Data excerpts:

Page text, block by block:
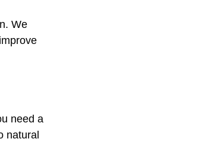
We
need a
natural
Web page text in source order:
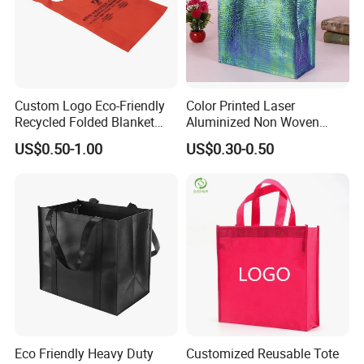
3. We produce various bags as per your requirements, if
necessary, we can also give some advice for reference.
Custom Logo Eco-Friendly
Recycled Folded Blanket
Pillow Duvet Shoe Wine
Garment Packing Tote Gift
US$0.50-1.00
Color Printed Laser
Aluminized Non Woven
Shopping Bag
US$0.30-0.50
Eco Friendly Heavy Duty
Customized Reusable Tote
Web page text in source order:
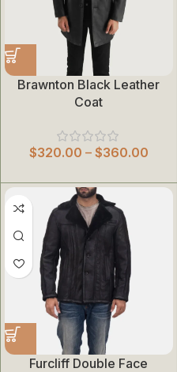
Brawnton Black Leather
Coat
$320.00 – $360.00
Furcliff Double Face
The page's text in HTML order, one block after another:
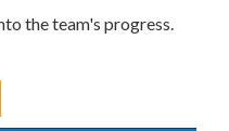
the team's progress.
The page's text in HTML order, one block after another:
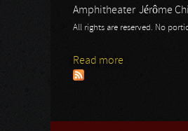
Amphitheater Jérôme
All rights are reserved. No
Read more
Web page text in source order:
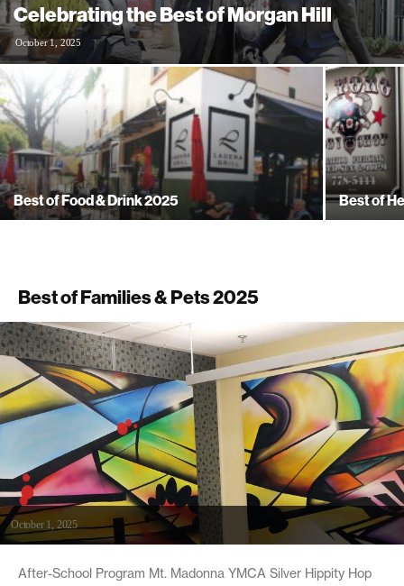
Celebrating the Best of Morgan Hill
October 1, 2025
Best of Food & Drink 2025 Best of
Best of Families & Pets 2025
October 1, 2025
After-School Program Mt. Madonna YMCA Silver Hippity Hop
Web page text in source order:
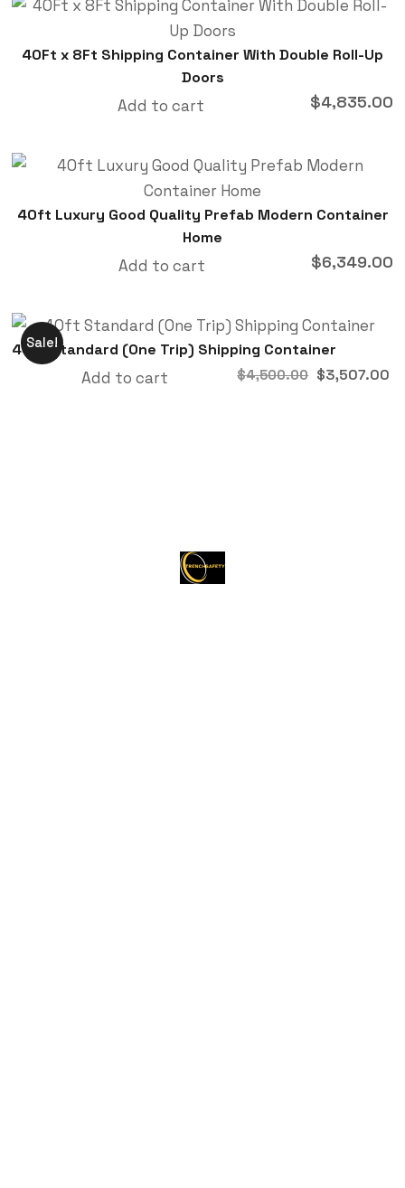
40Ft x 8Ft Shipping Container With Double Roll-Up
Doors
$4,835.00
Add to cart
40ft Luxury Good Quality Prefab Modern Container
Home
$6,349.00
Add to cart
Sale!
40ft Standard (One Trip) Shipping Container
$4,500.00 $3,507.00
Add to cart
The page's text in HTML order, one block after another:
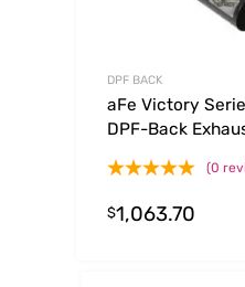
DPF BACK
aFe Victory
DPF-Back
6.6L(td) L5P
(0
$1,063.70
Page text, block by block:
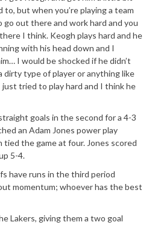
but when you’re playing a team
out there and work hard and you
I think. Keogh plays hard and he
with his head down and I
I would be shocked if he didn’t
dirty type of player or anything like
tried to play hard and I think he
goals in the second for a 4-3
an Adam Jones power play
tied the game at four. Jones scored
5-4.
have runs in the third period
momentum; whoever has the best
Lakers, giving them a two goal
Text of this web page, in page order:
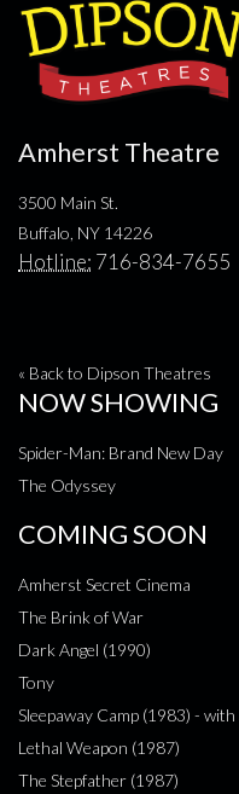
Amherst Theatre
3500 Main St.
Buffalo, NY 14226
Hotline: 716-834-7655
« Back to Dipson Theatres
NOW SHOWING
Spider-Man: Brand New Day
The Odyssey
COMING SOON
Amherst Secret Cinema
The Brink of War
Dark Angel (1990)
Tony
Sleepaway Camp (1983) -
Lethal Weapon (1987)
The Stepfather (1987)
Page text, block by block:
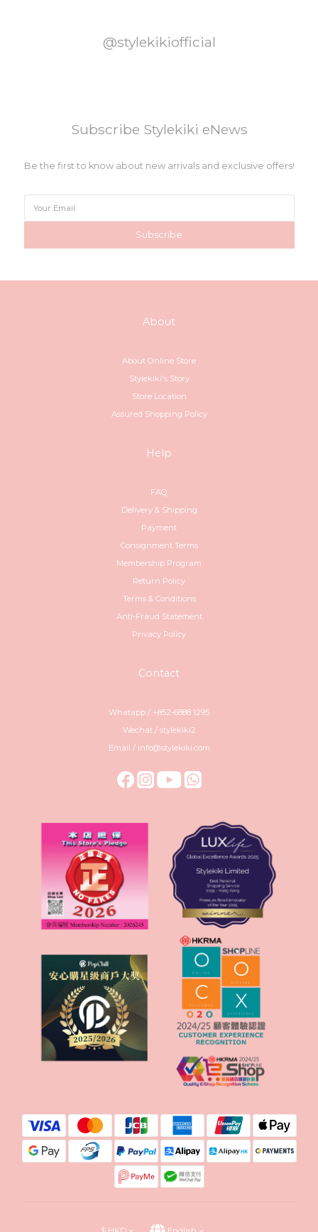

Activity: There should be an exact restatement of the lines from the line with "Text of this" through the last line of the entries above, and no pictures in it.

Solved exercise:
Text of this web page, in page order:
Amherst Theatre
3500 Main St.
Buffalo, NY 14226
Hotline: 716-834-7655
« Back to Dipson Theatres
NOW SHOWING
Spider-Man: Brand New Day
The Odyssey
COMING SOON
Amherst Secret Cinema
The Brink of War
Dark Angel (1990)
Tony
Sleepaway Camp (1983) -
Lethal Weapon (1987)
The Stepfather (1987)
Page text, block by block:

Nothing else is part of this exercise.